Plastered walls and ceilings may be white-washed. Woodwork must then be
scrubbed with soap and thoroughly wiped. Then fumigate, at least three
pounds of sulphur should be burned in the room for each 1,000 cubic feet
of space. Placing it in a pan supported in another containing water to
guard against fire. After scrubbing or fumigating, the room and its
contents should be freely aired for several days, admitting sunlight if
possible. All useless articles and badly soiled bedding should be burned.
Such pieces of clothing as will not be injured may be boiled or soaked in
a one to one thousand formaldehyde solution (one ounce of twelve per cent
solution in one gallon of water), or two per cent carbolic acid solution.
Clothing, bedding, etc., may be disinfected in the steam sterilizer.

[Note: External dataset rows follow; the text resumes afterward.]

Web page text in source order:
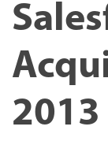
2013
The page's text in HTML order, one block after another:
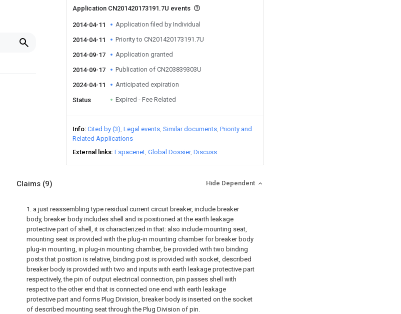
Application CN201420173191.7U events
2014-04-11 Application filed by Individual
2014-04-11 Priority to CN201420173191.7U
2014-09-17 Application granted
2014-09-17 Publication of CN203839303U
2024-04-11 Anticipated expiration
Status Expired - Fee Related
Info Cited by (3) Legal events Similar documents Priority and
Related Applications
External links Espacenet Global Dossier Discuss
Claims (9) Hide Dependent
1. a just reassembling type residual current circuit breaker, include breaker
body, breaker body includes shell and is positioned at the earth leakage
protective part of shell, it is characterized in that: also include mounting seat,
mounting seat is provided with the plug-in mounting chamber for breaker body
plug-in mounting, in plug-in mounting chamber, be provided with two binding
posts that position is relative, binding post is provided with socket, described
breaker body is provided with two and inputs with earth leakage protective part
respectively, the pin of output electrical connection, pin passes shell with
respect to the other end that is connected one end with earth leakage
protective part and forms Plug Division, breaker body is inserted on the socket
of described mounting seat through the Plug Division of pin.

Hands, Body, etc. Special outer garments may be worn while in the sick
room and removed, and clothing aired before leaving. Hands of the
attendant should be washed in one to one thousand corrosive sublimate
solution.
Vaccination and Re-vaccination and its Prevention of Smallpox. We quote in
part from an article prepared by the State of Michigan. It is well known
that smallpox can be prevented or modified by vaccination; and a
widespread epidemic of the disease can be attributed only to an equally
widespread ignorance or willfulness concerning smallpox and its prevention
by vaccination and re-vaccination.
A Good Time to be Vaccinated. Smallpox is usually most prevalent in the
winter and spring months, reaching the highest point in May. The rarity of
smallpox in Michigan for several years led to a feeling of security and to
neglect vaccination, resulting in an increased proportion of inhabitants
not protected by recent vaccination. This made possible a widespread
epidemic. The proper preventive of such an epidemic is general vaccination
and re-vaccination of all persons not recently thus protected. There is no
better settled fact than that vaccination does protect against smallpox.
But after a time the protection is weakened, therefore after a lapse of
five years there should be re-vaccination.